Henner Petin

Fields

Classics

Education

B.A., Corpus Christi College, Oxford, 2018
MPhil., Kings College, Cambridge, 2019

At Marlboro Since

2019

Headshot of Henner Petin

Marlboro’s latest classics fellow, Henner Petin comes directly from his MPhil in Classics at Kings College, Cambridge. A native of Germany, he has spent the last eight years of his education in England, where he felt encouraged to pursue his passion for classics. “The chance to teach the languages and literatures of antiquity to open-minded students is a great opportunity to allow others to develop their own unique relationship with classics in the way that my teachers have allowed me the same” Henner says. “It is also a chance to explore and take further some of my reflections about the future of classics as a discipline, which we have a constant obligation to challenge and re-frame in our own time.” He is especially interested in providing a teaching space in which self-reflective questions take a prominent place, such as: “Why do we think about antiquity at all?“ and “What does our fascination with the Greeks and Romans say about our own culture?“

Henner has particular interests in the study of Greek poetry, especially tragedy and relevant aspects of literary and cultural theory, as well as the study of Greek literature alongside modern anthropology.
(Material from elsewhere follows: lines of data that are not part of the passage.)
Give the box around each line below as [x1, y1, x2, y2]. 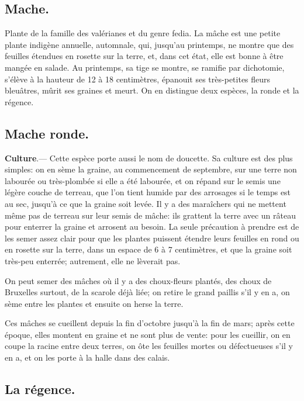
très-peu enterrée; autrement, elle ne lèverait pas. [5, 254, 181, 267]
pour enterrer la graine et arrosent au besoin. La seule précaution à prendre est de [5, 220, 299, 233]
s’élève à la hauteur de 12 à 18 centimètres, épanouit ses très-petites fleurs [5, 72, 271, 85]
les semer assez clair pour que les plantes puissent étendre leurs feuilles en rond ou [5, 231, 299, 244]
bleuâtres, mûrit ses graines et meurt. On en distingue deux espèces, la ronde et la [5, 84, 299, 96]
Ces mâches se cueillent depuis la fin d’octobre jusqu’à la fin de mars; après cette [5, 317, 295, 329]
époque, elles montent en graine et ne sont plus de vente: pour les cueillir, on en [5, 328, 291, 340]
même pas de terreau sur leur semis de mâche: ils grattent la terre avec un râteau [5, 209, 296, 221]

His MPhil dissertation considers Euripides’ Ion and the question how tragedy as a medium is uniquely suited to what might be called “myth-making.” Here and elsewhere, Henner‘s work has been particularly inspired by the ideas of French anthropologist René Girard. His undergraduate thesis uses Girard’s ideas to challenge the conventional interpretation of Aeschylus’ Oresteiaas as a straightforward celebration of democracy prevailing over primitive customs.